3
$\begingroup$

I have read similar questions with regards to what the first fundamental form is. I couldn't find my answers due to them assuming extra knowledge and/or using a different book which presents the topics differently. I am studying differential geometry from Pressley (2nd ed.). Here is an excerpt from the book:

enter image description here

I understand the first fundamental form is a dot product. It takes two vectors from the tangent space and outputs a number. Now, what does this have to do with $du$ and $dv$? And why would they name it so it coincides with the notation from integration? According to the definition provided, $du$ is a function that outputs the first component of a vector in your tangent plane, and $dv$ outputs the second component. Then he takes the dot product of the two vectors and now the dot product is written in terms of the basis vectors $\pmb\sigma_u$ and $\pmb\sigma_v$.

(1) He says the first fundamental form is $Edu^2+2Fdudv+Gdv^2$, and says how the coefficients and $du$, $dv$ depend on the choice of surface patch, but the first fundamental form doesn't.

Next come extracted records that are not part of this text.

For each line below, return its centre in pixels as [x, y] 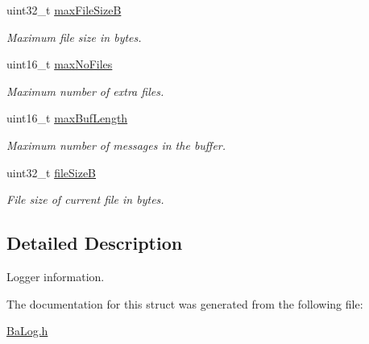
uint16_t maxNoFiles [60, 64]
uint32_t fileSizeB [52, 172]
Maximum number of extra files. [85, 91]
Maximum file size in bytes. [74, 37]
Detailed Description [95, 243]
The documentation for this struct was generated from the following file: [185, 303]
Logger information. [56, 276]
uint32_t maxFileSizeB [64, 10]
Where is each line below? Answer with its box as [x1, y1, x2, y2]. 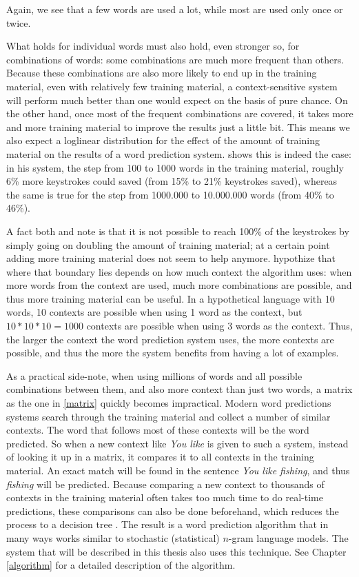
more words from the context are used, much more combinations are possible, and [6, 278, 352, 292]
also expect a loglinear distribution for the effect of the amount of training [6, 133, 320, 148]
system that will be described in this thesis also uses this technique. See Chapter [6, 544, 347, 558]
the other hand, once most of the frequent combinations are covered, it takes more [6, 106, 353, 121]
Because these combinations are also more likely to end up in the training [6, 65, 317, 80]
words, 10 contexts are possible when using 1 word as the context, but [6, 305, 302, 319]
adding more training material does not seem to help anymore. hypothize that [6, 251, 336, 265]
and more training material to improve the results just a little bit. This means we [6, 119, 350, 134]
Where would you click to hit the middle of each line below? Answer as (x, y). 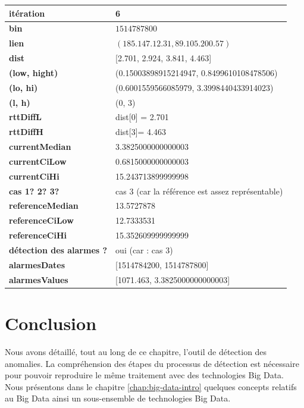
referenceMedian (44, 205)
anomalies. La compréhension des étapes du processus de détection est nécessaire (152, 363)
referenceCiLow (41, 220)
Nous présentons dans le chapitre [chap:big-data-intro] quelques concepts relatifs (151, 386)
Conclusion (51, 323)
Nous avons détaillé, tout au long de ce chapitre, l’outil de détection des (136, 351)
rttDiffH (26, 132)
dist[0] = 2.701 (142, 117)
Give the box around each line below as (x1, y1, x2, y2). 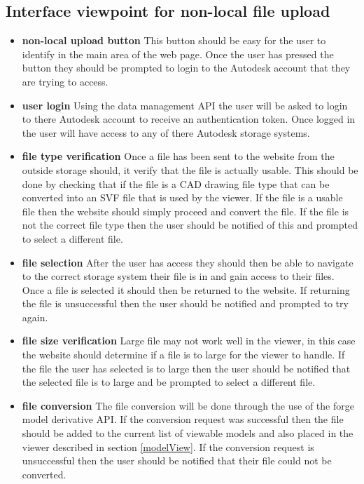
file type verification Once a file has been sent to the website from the (22, 149, 335, 163)
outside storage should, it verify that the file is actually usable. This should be (22, 162, 358, 177)
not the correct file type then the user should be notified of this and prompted (22, 217, 358, 232)
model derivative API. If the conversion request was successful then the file (22, 412, 344, 426)
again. (22, 309, 48, 324)
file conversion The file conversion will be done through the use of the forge (22, 398, 354, 412)
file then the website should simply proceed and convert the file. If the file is (22, 203, 349, 218)
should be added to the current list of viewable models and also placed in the (22, 426, 353, 441)
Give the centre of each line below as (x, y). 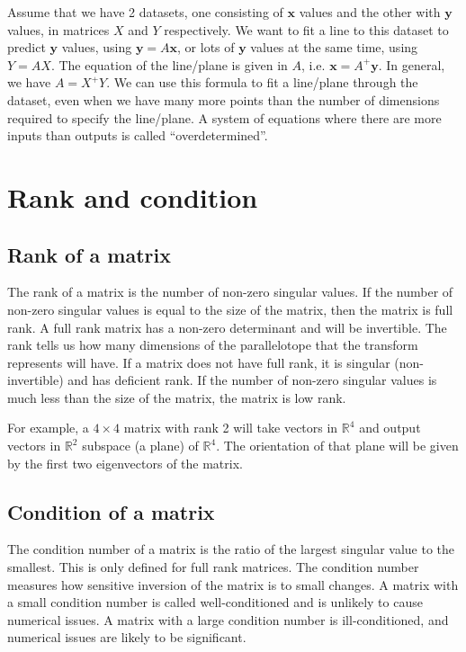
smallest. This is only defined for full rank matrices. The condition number (213, 567)
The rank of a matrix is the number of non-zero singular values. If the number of (230, 292)
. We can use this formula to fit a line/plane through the (262, 82)
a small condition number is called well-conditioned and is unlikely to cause (215, 602)
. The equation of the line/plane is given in (169, 64)
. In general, (412, 64)
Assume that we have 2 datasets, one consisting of (145, 12)
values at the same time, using (334, 47)
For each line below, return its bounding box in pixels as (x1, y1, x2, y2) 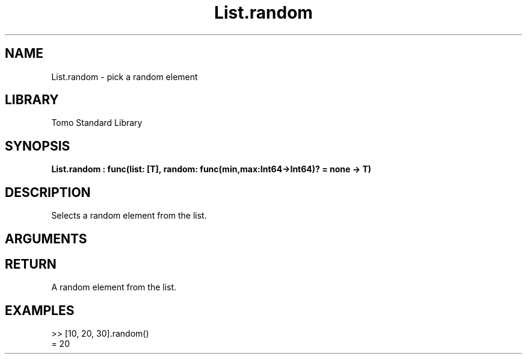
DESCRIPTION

How can that be? If the fundamental form is $Edu^2+2Fdudv+Gdv^2$ then surely it inherits the dependence of its components.

Now we have the following:

enter image description here

(2) What was the purpose of inventing all this machinery? So you can calculate the arc length using only the vectors that span the tangent plane?

(3) Why is this property intrinsic? Someone living on the surface would calculate the length of the curve by looking at the curve and measuring the unit tangent vectors of the curve. But now it seems more complicated, that he somehow needs access to the surface patch parametrization ($\pmb\sigma$) in order to get $\pmb\sigma_u$ and $\pmb\sigma_v$

(4) Lastly, what is the connection between the $du$'s and integration? What is the relation between these two functions and the integrand we are used to seeing all the time. They are obviously functions, not infinitesimals.

$\endgroup$
2
  • 1
    $\begingroup$ Just to gauge the level at which this should be answered, do you understand dual vector spaces and tensor products? $\endgroup$ Mar 8 '18 at 16:16
  • $\begingroup$ @ArturAraujo Thank you for asking. No, I do not. This course is offered after only having learned multivariable calculus, ordinary differential equations, and basic linear algebra. So pretty much the lowest level possible. $\endgroup$
    – user462561
    Mar 8 '18 at 16:29
3
+50
$\begingroup$

I'll try to answer your first three questions.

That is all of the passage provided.